An awkward and outdated 1970s kitchen is turned into a roomy workable space for cooking and entertaining.
The challenge: Update and improve a dysfunctional 1970s townhouse kitchen, and open it up to the rest of the main floor without changing the footprint.
The design team: Architects Sarah Nettleton and John Marlow, Sarah Nettleton Architects, Minneapolis, 612-812-6075, www.sarahnettleton.com. The contractor was Full Circle Construction.
The solution: After living in the Minneapolis townhouse for six years, Sally and Jon Westby were tired of struggling with sparse counter space and lack of storage in the awkward L-shaped original ’70s kitchen. “When we had Thanksgiving, there was nowhere to set down platters,” said Sally.
Nettleton tore out a hall utility closet to gain 12 square feet, then creatively reconfigured the kitchen’s components.
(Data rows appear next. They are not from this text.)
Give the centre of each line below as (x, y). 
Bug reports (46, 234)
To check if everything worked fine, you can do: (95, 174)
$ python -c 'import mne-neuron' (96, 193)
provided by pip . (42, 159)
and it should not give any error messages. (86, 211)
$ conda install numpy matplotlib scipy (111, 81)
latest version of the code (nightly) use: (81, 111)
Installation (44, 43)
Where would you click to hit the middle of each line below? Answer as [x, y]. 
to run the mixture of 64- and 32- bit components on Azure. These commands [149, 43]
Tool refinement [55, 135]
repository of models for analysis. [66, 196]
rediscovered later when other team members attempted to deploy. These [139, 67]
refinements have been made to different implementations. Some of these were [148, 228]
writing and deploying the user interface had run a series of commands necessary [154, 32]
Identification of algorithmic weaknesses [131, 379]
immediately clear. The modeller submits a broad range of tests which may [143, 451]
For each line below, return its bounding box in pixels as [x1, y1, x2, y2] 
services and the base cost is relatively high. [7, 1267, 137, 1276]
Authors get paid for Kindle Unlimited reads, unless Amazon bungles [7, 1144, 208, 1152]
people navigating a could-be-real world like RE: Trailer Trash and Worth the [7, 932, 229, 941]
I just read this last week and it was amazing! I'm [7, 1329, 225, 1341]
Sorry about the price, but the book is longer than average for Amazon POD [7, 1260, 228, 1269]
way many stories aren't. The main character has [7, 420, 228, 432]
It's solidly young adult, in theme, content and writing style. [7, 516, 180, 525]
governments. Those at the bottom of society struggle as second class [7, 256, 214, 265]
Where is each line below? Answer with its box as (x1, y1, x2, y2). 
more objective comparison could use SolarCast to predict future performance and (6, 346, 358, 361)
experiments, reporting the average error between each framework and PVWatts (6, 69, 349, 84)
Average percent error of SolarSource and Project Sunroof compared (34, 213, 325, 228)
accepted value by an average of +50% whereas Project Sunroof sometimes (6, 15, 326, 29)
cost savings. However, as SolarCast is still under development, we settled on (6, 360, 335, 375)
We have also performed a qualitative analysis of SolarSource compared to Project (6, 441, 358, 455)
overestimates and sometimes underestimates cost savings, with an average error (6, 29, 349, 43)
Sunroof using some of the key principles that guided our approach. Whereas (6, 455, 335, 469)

The new longer galley-style kitchen has three times the counter area and cabinets. “By rearranging the floor plan and repositioning the appliances, it gave us more counter space,” she said.
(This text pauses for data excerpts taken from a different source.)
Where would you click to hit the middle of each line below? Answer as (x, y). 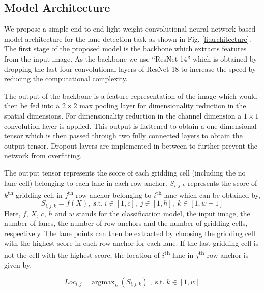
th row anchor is (224, 254)
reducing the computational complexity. (66, 79)
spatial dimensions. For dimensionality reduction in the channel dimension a (123, 115)
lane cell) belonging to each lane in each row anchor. (86, 182)
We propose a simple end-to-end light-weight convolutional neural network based (130, 29)
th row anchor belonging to (110, 194)
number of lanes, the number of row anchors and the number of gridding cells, (126, 223)
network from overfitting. (43, 155)
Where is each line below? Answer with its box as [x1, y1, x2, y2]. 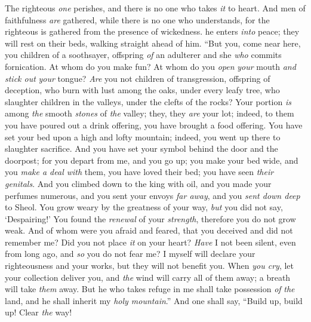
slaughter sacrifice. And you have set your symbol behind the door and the [5, 142, 278, 155]
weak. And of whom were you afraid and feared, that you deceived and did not [5, 224, 293, 237]
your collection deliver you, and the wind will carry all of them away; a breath [5, 271, 291, 283]
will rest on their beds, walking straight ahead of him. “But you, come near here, [5, 36, 301, 49]
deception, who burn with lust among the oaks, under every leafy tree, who [5, 84, 280, 96]
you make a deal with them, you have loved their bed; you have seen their [5, 165, 274, 178]
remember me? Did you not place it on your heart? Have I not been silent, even [5, 235, 296, 248]
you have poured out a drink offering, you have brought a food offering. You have [5, 118, 303, 131]
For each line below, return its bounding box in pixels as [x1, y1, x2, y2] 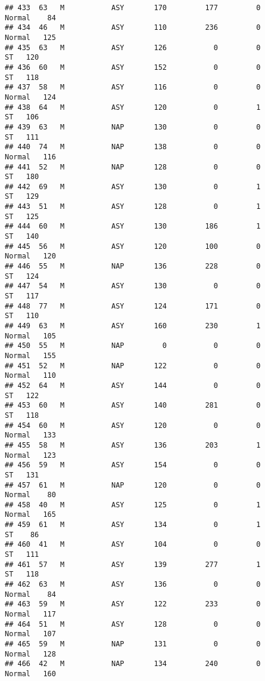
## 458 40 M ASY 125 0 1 [5, 500, 261, 509]
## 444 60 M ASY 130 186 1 [5, 222, 261, 231]
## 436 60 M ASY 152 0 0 [5, 63, 261, 72]
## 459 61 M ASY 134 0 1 [5, 520, 261, 529]
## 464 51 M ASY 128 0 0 [5, 620, 261, 628]
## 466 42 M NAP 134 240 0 [5, 660, 261, 668]
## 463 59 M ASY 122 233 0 [5, 600, 261, 609]
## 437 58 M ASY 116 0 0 [5, 83, 261, 92]
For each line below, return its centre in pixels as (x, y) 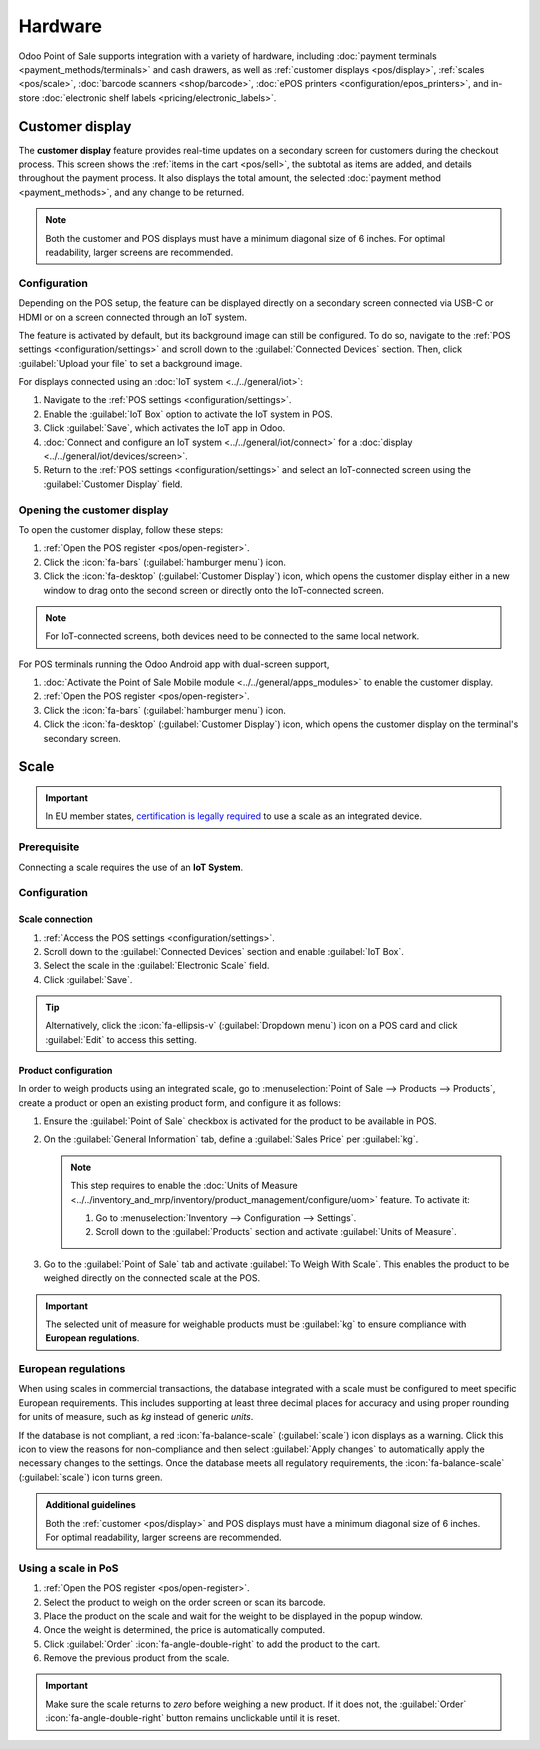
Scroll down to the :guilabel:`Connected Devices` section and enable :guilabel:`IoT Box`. (223, 951)
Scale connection (56, 919)
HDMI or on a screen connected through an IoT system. (133, 317)
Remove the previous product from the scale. (136, 1658)
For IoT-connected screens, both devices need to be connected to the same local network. (232, 636)
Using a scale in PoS (68, 1568)
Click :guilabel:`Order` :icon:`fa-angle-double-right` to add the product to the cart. (212, 1644)
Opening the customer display (93, 510)

The other main-floor rooms also felt closed off and didn’t flow, said Westby. Nettleton widened the doorways between the kitchen and den and kitchen and dining room. This connected the three rooms and created more open, light-filled spaces. “Now light comes in across the townhouse from the east to west,” said Westby.
From closet to beverage cooler: Utility closet space was turned into a built-in buffet with a wine refrigerator, granite countertop and storage cabinets.
Lighten up: Nettleton added a new window above a built-in desk and nearly doubled the size of the kitchen window above the sink. “It’s not just about more glass,” she said. “Make sure you put in the right size and in the right place.”
Warm modern: Nettleton bridged modern and traditional styles by using flat-paneled maple doors, sleek polished-nickel pulls and granite countertops. The backsplash is a glass panel that is back-painted the same shade as the walls. The original dark oak floors were refinished with a lighter stain. “It’s up-to-date but not ultra-modern and looks like it fits with the traditional architecture of the townhome,” said Sally.
Computer station: A new built-in desk provides a transition between the existing den and new remodeled kitchen. Vertical shelving defines the spaces.
The result: “Even if you have an awkward floor plan, it’s possible to work with what you have and reconfigure the existing space for better functionality,” said Nettleton. “Our neighbor has the same unit but she was convinced ours was bigger,” said Westby. “She measured and they were the same.”
Best part: The couple had to be persuaded to add the open shelves, but now they are Sally’s favorite feature. “Dishes and glasses are more accessible, and it makes the kitchen feel open,” she said.